8.8 A word of caution regarding extrapolation
Logistic regression is relatively easy to implement. The 0s and 1s that it predicts for particular records are easy to interpret, but therein lies a pitfall: we may miss warning signs that our predictions are unreliable, due to extrapolation. Extrapolation occurs when a modeler attempts to predict a response value while using independent variable values beyond the range of data used to construct the model. This is dangerous, because the model only “knows” the relationships between the inputs and the outcome for the data that it sees during model fitting. The nature of that relationship may change at other ranges of values, so any model prediction based on extrapolated inputs would not be reliable.
In general, this is much easier to catch when performing linear regression, which returns a numerical outcome. For instance, if we used a linear regression model to predict Lobster Land’s revenue based on visitor numbers, and our model predicted an all time high of $100 million in a single day, that astronomical figure would clearly make us sit up and take notice due to its improbability. Digging into the data a bit, we would find that some wildly out-of-range input values could have caused the model to deliver a predicted y-value that is orders of magnitude bigger than any true outcome for that variable.

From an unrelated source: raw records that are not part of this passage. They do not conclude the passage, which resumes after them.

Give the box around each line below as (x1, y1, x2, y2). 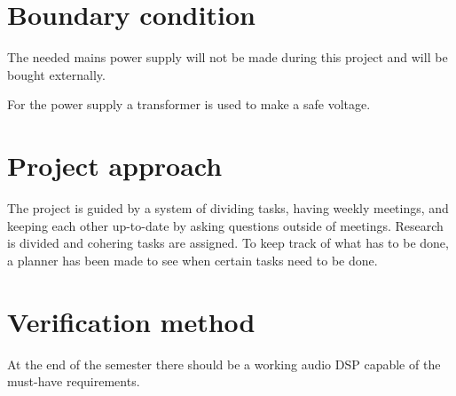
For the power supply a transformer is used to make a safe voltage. (7, 95, 371, 114)
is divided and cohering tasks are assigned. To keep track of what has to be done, (7, 234, 449, 252)
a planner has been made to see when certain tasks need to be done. (7, 250, 378, 269)
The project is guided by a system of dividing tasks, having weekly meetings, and (7, 199, 449, 218)
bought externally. (7, 65, 106, 83)
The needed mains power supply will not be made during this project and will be (7, 48, 448, 67)
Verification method (7, 303, 256, 339)
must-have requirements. (7, 372, 140, 391)
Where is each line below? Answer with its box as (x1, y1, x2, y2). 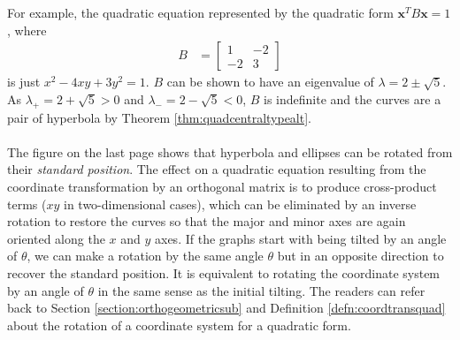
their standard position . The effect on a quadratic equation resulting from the (7, 160, 426, 178)
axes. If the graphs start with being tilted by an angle (155, 229, 447, 247)
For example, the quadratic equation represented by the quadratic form (7, 4, 394, 21)
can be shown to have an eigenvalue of (166, 72, 374, 91)
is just (7, 72, 41, 91)
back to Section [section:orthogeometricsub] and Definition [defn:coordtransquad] (7, 298, 446, 317)
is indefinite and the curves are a (264, 89, 441, 108)
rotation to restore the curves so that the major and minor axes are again (7, 212, 406, 230)
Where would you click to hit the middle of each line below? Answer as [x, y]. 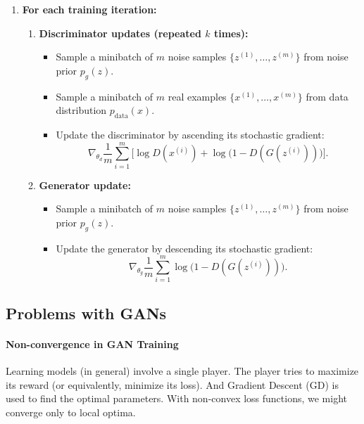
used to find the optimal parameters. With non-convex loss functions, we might [177, 398]
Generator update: [85, 185]
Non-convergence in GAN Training [92, 343]
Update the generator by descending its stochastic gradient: [184, 248]
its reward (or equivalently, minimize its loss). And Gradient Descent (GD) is [172, 384]
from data [327, 96]
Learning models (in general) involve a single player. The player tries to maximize [182, 370]
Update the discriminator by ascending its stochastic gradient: [190, 134]
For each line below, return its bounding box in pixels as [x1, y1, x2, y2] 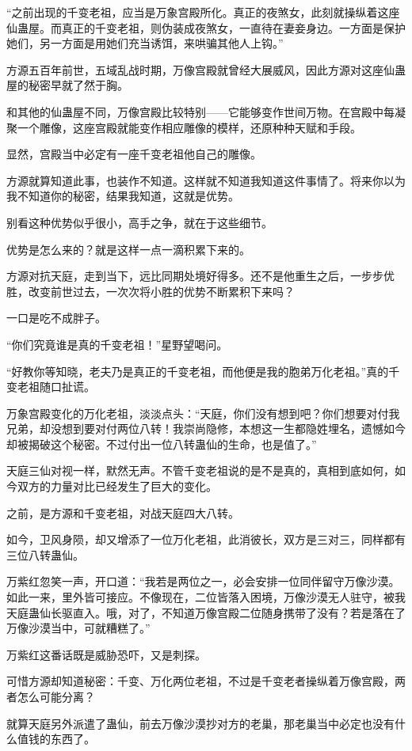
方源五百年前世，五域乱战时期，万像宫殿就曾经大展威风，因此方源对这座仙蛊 [6, 61, 406, 78]
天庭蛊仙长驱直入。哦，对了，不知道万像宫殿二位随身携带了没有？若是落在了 [6, 604, 406, 620]
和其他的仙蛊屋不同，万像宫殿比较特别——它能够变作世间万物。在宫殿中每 [6, 103, 395, 119]
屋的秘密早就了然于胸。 [6, 77, 128, 93]
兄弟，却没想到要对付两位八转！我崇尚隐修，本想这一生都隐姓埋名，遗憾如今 [6, 420, 406, 437]
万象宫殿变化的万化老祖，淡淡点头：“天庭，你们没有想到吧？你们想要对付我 [6, 404, 400, 421]
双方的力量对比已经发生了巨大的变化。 [17, 478, 217, 495]
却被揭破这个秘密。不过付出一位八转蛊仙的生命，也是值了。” [6, 435, 317, 452]
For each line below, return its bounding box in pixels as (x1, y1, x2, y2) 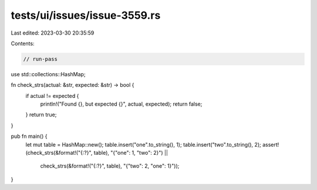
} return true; (25, 111, 57, 118)
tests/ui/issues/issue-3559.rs (11, 9, 161, 22)
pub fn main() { (11, 133, 48, 140)
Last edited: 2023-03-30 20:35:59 (11, 29, 95, 36)
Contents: (11, 40, 35, 47)
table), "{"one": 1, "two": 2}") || (93, 150, 168, 157)
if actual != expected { (25, 92, 79, 99)
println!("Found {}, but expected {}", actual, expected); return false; (40, 100, 203, 108)
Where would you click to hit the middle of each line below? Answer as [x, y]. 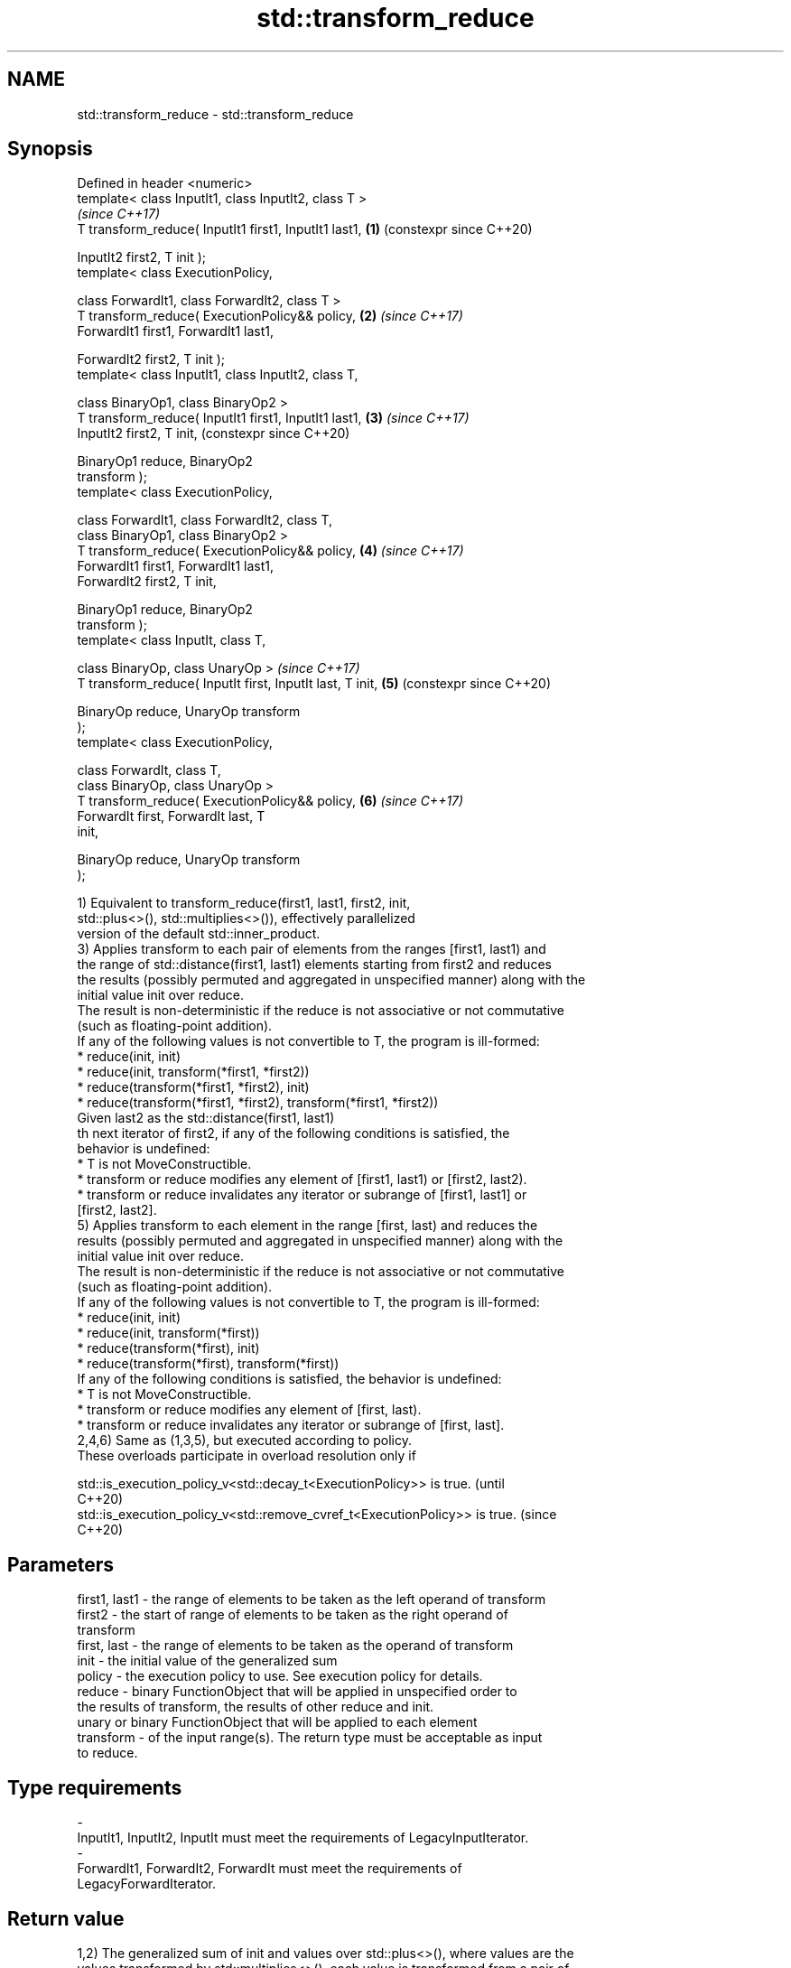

We would not be able to spot problems caused by extrapolation so easily in a logistic regression model. Since the model only delivers 0s and 1s out categorical outcomes, and since the associated probabilities are range-bound as well, nothing would “scream out” to the modeler to indicate that an inappropriate input value had been used in a prediction. When making predictions, we should be mindful of the ranges for the variables used to build the model. It is less likely to be an issue in a scenario such as the one shown here – in which the training set and test set were partitioned from the same original, larger dataset – than in a scenario in which some new, outside data was brought in to be checked against an existing model.
Model accuracy can be improved by:
- Avoiding the ‘kitchen sink’ approach – Including all predictor variables in your dataset introduces ‘noise’ which reduces the model’s strength and obscures the meaning of the other features’ coefficient values.
- Eliminating predictor variables that are highly correlated with one another – keeping them makes it harder to know the true effect of individual predictors on the outcome.
- Keeping the model as simple as possible – If we hypothesize that the number of visits depends on whether a family has their own car, we could add an interaction term to the model to account for this condition. However, if this complex model performs roughly as well as a model without the interaction term when tested against the validation data, then the simpler model is generally preferred because this is easier to interpret, is computationally efficient, and prevents overfitting.
- Checking the dataset for class imbalance – If your dataset contains many more customers who churn than those who renew, then oversampling will be needed to prevent your model from being biased towards people who are likely to leave.